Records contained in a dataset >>

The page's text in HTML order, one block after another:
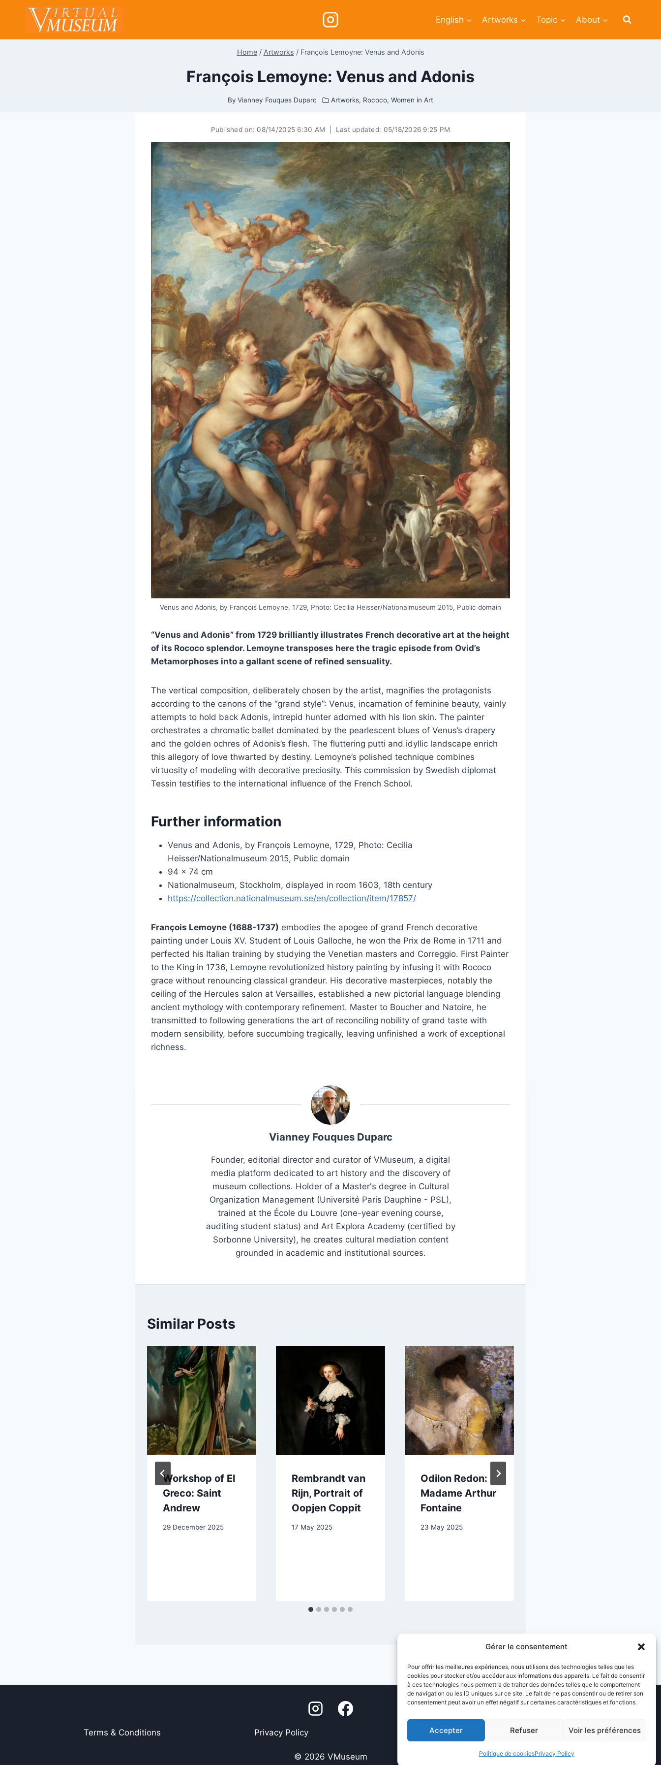
Gérer le consentement
Pour offrir les meilleures expériences, nous utilisons des technologies telles que les
cookies pour stocker et/ou accéder aux informations des appareils. Le fait de consentir
à ces technologies nous permettra de traiter des données telles que le comportement
de navigation ou les ID uniques sur ce site. Le fait de ne pas consentir ou de retirer son
consentement peut avoir un effet négatif sur certaines caractéristiques et fonctions.
Accepter Refuser Voir les préférences
Politique de cookiesPrivacy Policy
English Artworks Topic About
Home / Artworks / François Lemoyne: Venus and Adonis
François Lemoyne: Venus and Adonis
By Vianney Fouques Duparc Artworks, Rococo, Women in Art
Published on: 08/14/2025 6:30 AM Last updated: 05/18/2026 9:25 PM
Venus and Adonis, by François Lemoyne, 1729, Photo: Cecilia Heisser/Nationalmuseum 2015, Public domain
“Venus and Adonis” from 1729 brilliantly illustrates French decorative art at the height
of its Rococo splendor. Lemoyne transposes here the tragic episode from Ovid’s
Metamorphoses into a gallant scene of refined sensuality.
The vertical composition, deliberately chosen by the artist, magnifies the protagonists
according to the canons of the “grand style”: Venus, incarnation of feminine beauty, vainly
attempts to hold back Adonis, intrepid hunter adorned with his lion skin. The painter
orchestrates a chromatic ballet dominated by the pearlescent blues of Venus’s drapery
and the golden ochres of Adonis’s flesh. The fluttering putti and idyllic landscape enrich
this allegory of love thwarted by destiny. Lemoyne’s polished technique combines
virtuosity of modeling with decorative preciosity. This commission by Swedish diplomat
Tessin testifies to the international influence of the French School.
Further information
Venus and Adonis, by François Lemoyne, 1729, Photo: Cecilia
Heisser/Nationalmuseum 2015, Public domain
94 x 74 cm
Nationalmuseum, Stockholm, displayed in room 1603, 18th century
https://collection.nationalmuseum.se/en/collection/item/17857/
François Lemoyne (1688-1737) embodies the apogee of grand French decorative
painting under Louis XV. Student of Louis Galloche, he won the Prix de Rome in 1711 and
perfected his Italian training by studying the Venetian masters and Correggio. First Painter
to the King in 1736, Lemoyne revolutionized history painting by infusing it with Rococo
grace without renouncing classical grandeur. His decorative masterpieces, notably the
ceiling of the Hercules salon at Versailles, established a new pictorial language blending
ancient mythology with contemporary refinement. Master to Boucher and Natoire, he
transmitted to following generations the art of reconciling nobility of grand taste with
modern sensibility, before succumbing tragically, leaving unfinished a work of exceptional
richness.
Vianney Fouques Duparc
Founder, editorial director and curator of VMuseum, a digital
media platform dedicated to art history and the discovery of
museum collections. Holder of a Master's degree in Cultural
Organization Management (Université Paris Dauphine - PSL),
trained at the École du Louvre (one-year evening course,
auditing student status) and Art Explora Academy (certified by
Sorbonne University), he creates cultural mediation content
grounded in academic and institutional sources.
Similar Posts
Workshop of El
Greco: Saint
Andrew
29 December 2025
Rembrandt van
Rijn, Portrait of
Oopjen Coppit
17 May 2025
Odilon Redon:
Madame Arthur
Fontaine
23 May 2025
Terms & Conditions Privacy Policy Legal Notice Sitemap
© 2026 VMuseum

What needs to be done >>
A verbatim copy of the entries, stripped of pictures, should be produced.

Response to this exercise >>
The page's text in HTML order, one block after another:
Gérer le consentement
Pour offrir les meilleures expériences, nous utilisons des technologies telles que les
cookies pour stocker et/ou accéder aux informations des appareils. Le fait de consentir
à ces technologies nous permettra de traiter des données telles que le comportement
de navigation ou les ID uniques sur ce site. Le fait de ne pas consentir ou de retirer son
consentement peut avoir un effet négatif sur certaines caractéristiques et fonctions.
Accepter Refuser Voir les préférences
Politique de cookiesPrivacy Policy
English Artworks Topic About
Home / Artworks / François Lemoyne: Venus and Adonis
François Lemoyne: Venus and Adonis
By Vianney Fouques Duparc Artworks, Rococo, Women in Art
Published on: 08/14/2025 6:30 AM Last updated: 05/18/2026 9:25 PM
Venus and Adonis, by François Lemoyne, 1729, Photo: Cecilia Heisser/Nationalmuseum 2015, Public domain
“Venus and Adonis” from 1729 brilliantly illustrates French decorative art at the height
of its Rococo splendor. Lemoyne transposes here the tragic episode from Ovid’s
Metamorphoses into a gallant scene of refined sensuality.
The vertical composition, deliberately chosen by the artist, magnifies the protagonists
according to the canons of the “grand style”: Venus, incarnation of feminine beauty, vainly
attempts to hold back Adonis, intrepid hunter adorned with his lion skin. The painter
orchestrates a chromatic ballet dominated by the pearlescent blues of Venus’s drapery
and the golden ochres of Adonis’s flesh. The fluttering putti and idyllic landscape enrich
this allegory of love thwarted by destiny. Lemoyne’s polished technique combines
virtuosity of modeling with decorative preciosity. This commission by Swedish diplomat
Tessin testifies to the international influence of the French School.
Further information
Venus and Adonis, by François Lemoyne, 1729, Photo: Cecilia
Heisser/Nationalmuseum 2015, Public domain
94 x 74 cm
Nationalmuseum, Stockholm, displayed in room 1603, 18th century
https://collection.nationalmuseum.se/en/collection/item/17857/
François Lemoyne (1688-1737) embodies the apogee of grand French decorative
painting under Louis XV. Student of Louis Galloche, he won the Prix de Rome in 1711 and
perfected his Italian training by studying the Venetian masters and Correggio. First Painter
to the King in 1736, Lemoyne revolutionized history painting by infusing it with Rococo
grace without renouncing classical grandeur. His decorative masterpieces, notably the
ceiling of the Hercules salon at Versailles, established a new pictorial language blending
ancient mythology with contemporary refinement. Master to Boucher and Natoire, he
transmitted to following generations the art of reconciling nobility of grand taste with
modern sensibility, before succumbing tragically, leaving unfinished a work of exceptional
richness.
Vianney Fouques Duparc
Founder, editorial director and curator of VMuseum, a digital
media platform dedicated to art history and the discovery of
museum collections. Holder of a Master's degree in Cultural
Organization Management (Université Paris Dauphine - PSL),
trained at the École du Louvre (one-year evening course,
auditing student status) and Art Explora Academy (certified by
Sorbonne University), he creates cultural mediation content
grounded in academic and institutional sources.
Similar Posts
Workshop of El
Greco: Saint
Andrew
29 December 2025
Rembrandt van
Rijn, Portrait of
Oopjen Coppit
17 May 2025
Odilon Redon:
Madame Arthur
Fontaine
23 May 2025
Terms & Conditions Privacy Policy Legal Notice Sitemap
© 2026 VMuseum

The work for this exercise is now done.